═══ DATASET RECORDS

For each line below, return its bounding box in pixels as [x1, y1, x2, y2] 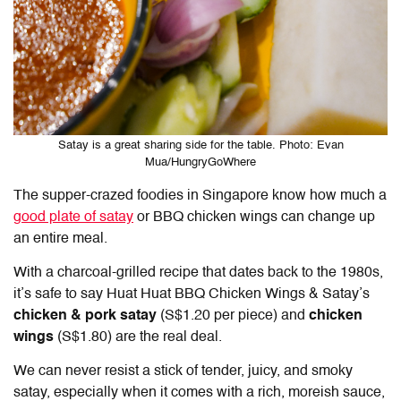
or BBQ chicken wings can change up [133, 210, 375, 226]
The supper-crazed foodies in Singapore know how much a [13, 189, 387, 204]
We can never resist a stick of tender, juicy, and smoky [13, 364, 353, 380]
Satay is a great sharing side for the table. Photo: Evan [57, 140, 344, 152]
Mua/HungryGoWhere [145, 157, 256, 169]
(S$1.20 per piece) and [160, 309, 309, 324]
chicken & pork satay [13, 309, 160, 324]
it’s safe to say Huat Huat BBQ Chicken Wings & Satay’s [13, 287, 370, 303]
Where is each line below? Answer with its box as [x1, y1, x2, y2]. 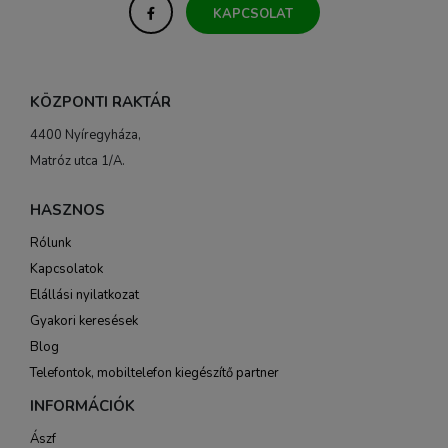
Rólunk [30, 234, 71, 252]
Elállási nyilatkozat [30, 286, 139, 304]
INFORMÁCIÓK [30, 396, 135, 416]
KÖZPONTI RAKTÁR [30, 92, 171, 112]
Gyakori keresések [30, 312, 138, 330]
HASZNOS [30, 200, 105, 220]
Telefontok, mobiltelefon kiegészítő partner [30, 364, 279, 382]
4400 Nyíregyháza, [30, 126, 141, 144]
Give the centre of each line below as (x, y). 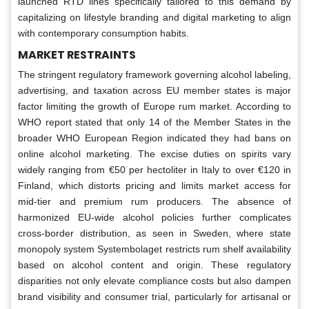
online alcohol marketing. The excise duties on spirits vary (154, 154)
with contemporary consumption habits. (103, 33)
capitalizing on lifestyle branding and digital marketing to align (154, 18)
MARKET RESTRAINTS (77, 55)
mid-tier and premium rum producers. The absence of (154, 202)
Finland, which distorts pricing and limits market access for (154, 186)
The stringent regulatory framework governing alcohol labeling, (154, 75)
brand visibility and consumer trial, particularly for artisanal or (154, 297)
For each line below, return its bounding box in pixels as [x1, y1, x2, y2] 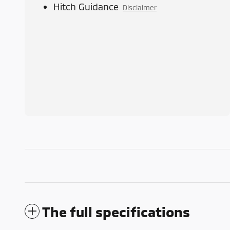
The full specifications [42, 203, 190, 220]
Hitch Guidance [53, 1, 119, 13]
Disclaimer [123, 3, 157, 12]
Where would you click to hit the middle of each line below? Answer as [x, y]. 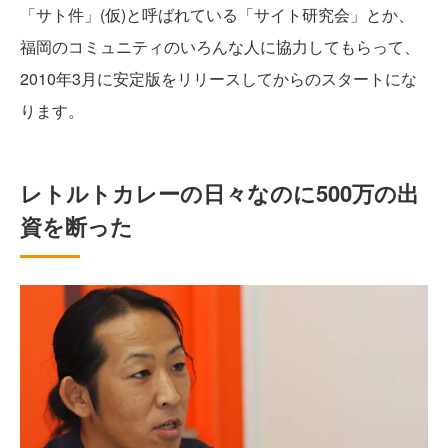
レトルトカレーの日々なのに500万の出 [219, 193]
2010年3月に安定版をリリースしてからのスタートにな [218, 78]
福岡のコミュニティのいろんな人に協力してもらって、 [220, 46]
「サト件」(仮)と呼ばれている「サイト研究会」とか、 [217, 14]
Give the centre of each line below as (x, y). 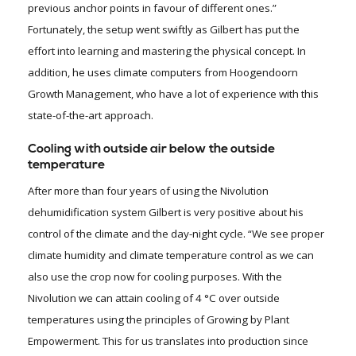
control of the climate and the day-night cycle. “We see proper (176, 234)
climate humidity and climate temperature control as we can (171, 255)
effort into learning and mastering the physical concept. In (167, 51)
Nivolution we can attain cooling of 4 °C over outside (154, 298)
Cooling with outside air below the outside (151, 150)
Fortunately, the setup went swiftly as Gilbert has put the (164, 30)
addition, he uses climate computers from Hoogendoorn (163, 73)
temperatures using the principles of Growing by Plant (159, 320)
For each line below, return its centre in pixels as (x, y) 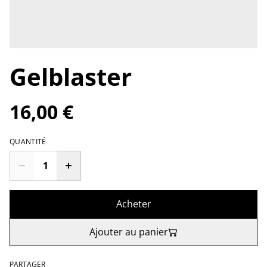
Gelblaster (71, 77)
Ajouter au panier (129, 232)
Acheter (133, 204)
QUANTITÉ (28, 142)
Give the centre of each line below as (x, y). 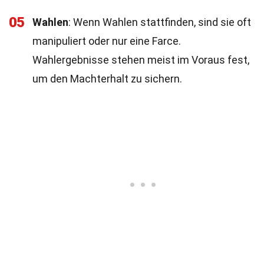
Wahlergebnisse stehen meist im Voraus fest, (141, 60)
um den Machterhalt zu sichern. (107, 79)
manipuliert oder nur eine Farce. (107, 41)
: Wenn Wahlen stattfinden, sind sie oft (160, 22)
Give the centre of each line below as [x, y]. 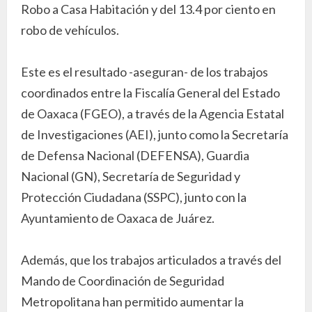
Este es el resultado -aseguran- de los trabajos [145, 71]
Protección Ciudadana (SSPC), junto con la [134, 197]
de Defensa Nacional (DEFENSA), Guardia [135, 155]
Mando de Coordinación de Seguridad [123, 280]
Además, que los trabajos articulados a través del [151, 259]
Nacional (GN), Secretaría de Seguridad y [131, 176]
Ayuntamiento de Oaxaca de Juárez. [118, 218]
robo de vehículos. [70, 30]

══════
═══ DATASET RECORDS

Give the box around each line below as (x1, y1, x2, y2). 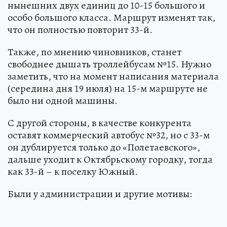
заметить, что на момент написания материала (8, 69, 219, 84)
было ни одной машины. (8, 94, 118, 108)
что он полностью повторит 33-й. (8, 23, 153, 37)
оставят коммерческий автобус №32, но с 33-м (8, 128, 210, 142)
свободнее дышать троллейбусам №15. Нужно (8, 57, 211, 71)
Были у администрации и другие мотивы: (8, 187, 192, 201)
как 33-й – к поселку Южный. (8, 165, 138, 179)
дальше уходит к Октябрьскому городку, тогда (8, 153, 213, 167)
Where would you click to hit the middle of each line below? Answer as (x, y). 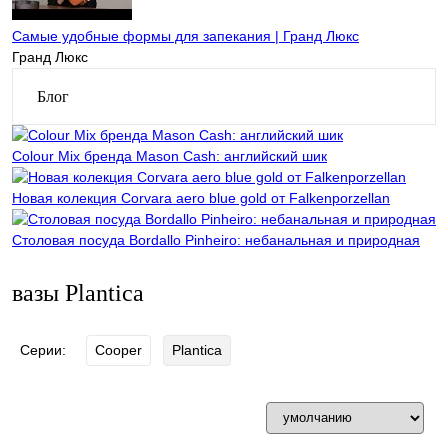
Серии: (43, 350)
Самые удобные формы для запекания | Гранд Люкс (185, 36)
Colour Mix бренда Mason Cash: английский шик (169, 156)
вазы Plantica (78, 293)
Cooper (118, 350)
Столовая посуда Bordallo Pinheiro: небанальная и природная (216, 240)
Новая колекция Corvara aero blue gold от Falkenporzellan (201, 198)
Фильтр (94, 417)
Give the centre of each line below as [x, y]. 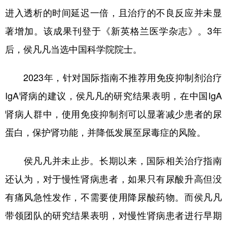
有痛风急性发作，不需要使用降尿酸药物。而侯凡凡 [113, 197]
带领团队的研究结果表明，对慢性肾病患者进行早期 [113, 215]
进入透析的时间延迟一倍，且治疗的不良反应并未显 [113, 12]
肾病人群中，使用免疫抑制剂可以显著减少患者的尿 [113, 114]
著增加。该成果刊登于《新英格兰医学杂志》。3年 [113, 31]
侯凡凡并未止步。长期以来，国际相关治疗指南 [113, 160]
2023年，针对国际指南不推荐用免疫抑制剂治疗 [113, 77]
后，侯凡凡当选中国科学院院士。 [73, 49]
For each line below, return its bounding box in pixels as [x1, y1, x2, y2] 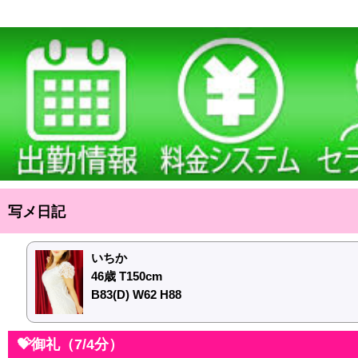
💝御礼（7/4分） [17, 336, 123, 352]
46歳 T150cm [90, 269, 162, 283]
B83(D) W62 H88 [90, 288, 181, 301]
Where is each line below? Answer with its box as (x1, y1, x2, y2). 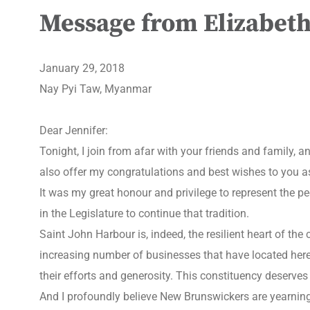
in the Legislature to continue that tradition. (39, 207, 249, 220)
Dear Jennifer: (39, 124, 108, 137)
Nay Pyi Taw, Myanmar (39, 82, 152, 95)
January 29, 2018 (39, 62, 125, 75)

══════
═══ DATASET RECORDS

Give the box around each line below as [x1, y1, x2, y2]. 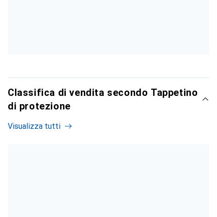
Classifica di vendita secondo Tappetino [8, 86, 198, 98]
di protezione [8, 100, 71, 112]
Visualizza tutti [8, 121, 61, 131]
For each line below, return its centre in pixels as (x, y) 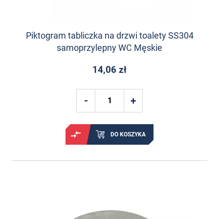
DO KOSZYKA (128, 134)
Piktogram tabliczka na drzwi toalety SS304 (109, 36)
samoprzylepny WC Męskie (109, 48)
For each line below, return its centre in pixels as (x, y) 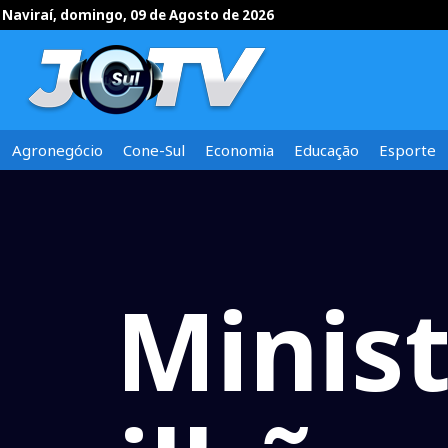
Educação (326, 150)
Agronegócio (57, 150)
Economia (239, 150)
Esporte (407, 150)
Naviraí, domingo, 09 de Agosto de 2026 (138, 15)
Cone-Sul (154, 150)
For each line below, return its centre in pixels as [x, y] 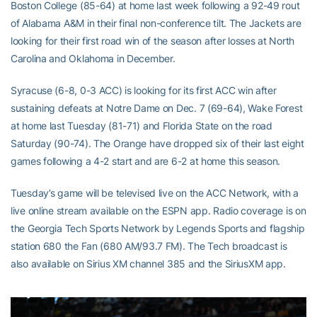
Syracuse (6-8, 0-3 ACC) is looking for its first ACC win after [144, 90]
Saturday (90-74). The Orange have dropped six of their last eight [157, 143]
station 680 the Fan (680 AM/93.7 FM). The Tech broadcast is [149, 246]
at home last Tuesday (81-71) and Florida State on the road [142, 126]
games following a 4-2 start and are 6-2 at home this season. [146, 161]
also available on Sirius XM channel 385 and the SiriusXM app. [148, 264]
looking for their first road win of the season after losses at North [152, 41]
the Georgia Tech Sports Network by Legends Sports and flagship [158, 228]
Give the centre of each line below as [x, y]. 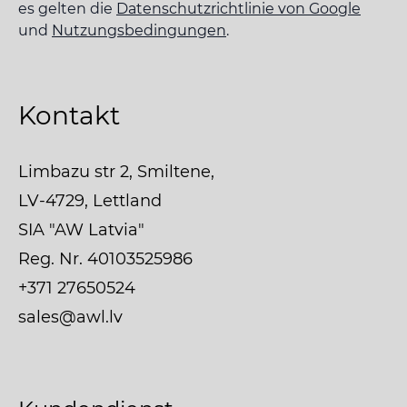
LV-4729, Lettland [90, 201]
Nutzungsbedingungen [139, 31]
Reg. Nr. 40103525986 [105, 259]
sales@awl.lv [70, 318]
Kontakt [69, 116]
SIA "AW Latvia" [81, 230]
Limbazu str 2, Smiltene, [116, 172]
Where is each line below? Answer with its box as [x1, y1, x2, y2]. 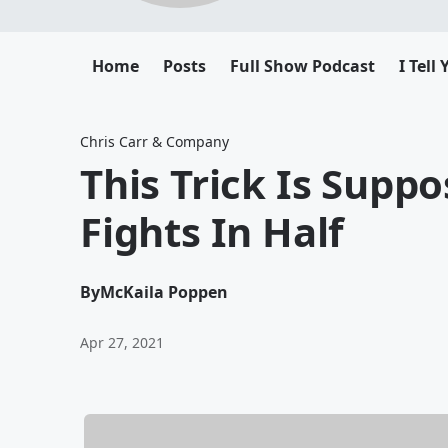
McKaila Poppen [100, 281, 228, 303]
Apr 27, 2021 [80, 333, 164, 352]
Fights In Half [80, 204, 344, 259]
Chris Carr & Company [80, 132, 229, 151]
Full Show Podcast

══════

:: YOUR INSTRUCTIONS ::
Check the data above line by line for the word "season". State only how many lines contain it.

:: SOLUTION TO THIS EXERCISE ::
2